Irreversible Adsorption of particles after diffusing in a gravitational field

TL;DR

This study investigates how diffusion and sedimentation influence the structure and coverage of particles irreversibly adsorbed on a line, revealing a power-law approach to the ballistic limit for large gravity.

Contribution

It introduces an analytical and simulation-based analysis of particle adsorption under gravity, highlighting the power-law behavior of coverage at high gravitational Péclet numbers.

Findings

Coverage approaches the ballistic limit following a power law in $N_g$.

The radial distribution function $g(r)$ is affected by the gravitational Péclet number.

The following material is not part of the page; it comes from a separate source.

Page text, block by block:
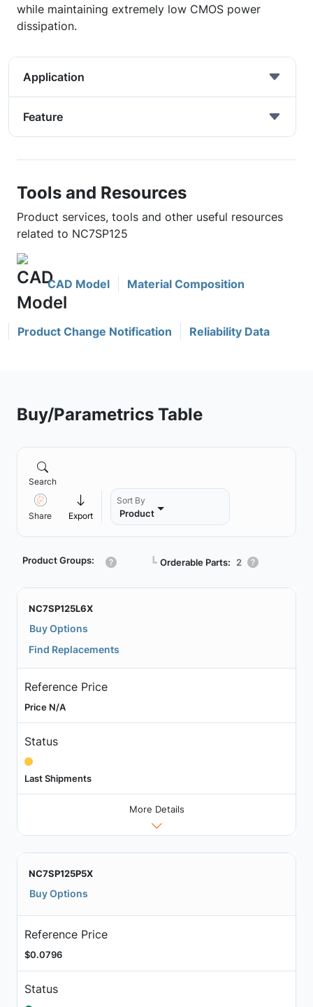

Results agree with simulations and provide insights into irreversible adsorption under gravity.

Abstract

In this paper we analyze the influence of transport mechanisms (diffusion and sedimentation) on the structure of monolayers of particles irreversibly adsorbed on a line. We focus our attention on the dependence of the radial distribution function $g(r)$ and the saturation coverage $\theta_\infty$ on the gravitational P\'eclet number $N_g$. First, we study the probability density of adsorption onto an available interval using approximate solutions of the transport equation and computer simulations. Combining our results with an approximate general formalism, we can obtain values of $\theta_\infty$ and the gap density, which agree with our simulations. We also show that, for large gravity, the coverage $\theta_{\infty}$ approaches the ballistic limit following a power law in $N_g$ that is independent of the number of dimensions, as has been observed in simulations.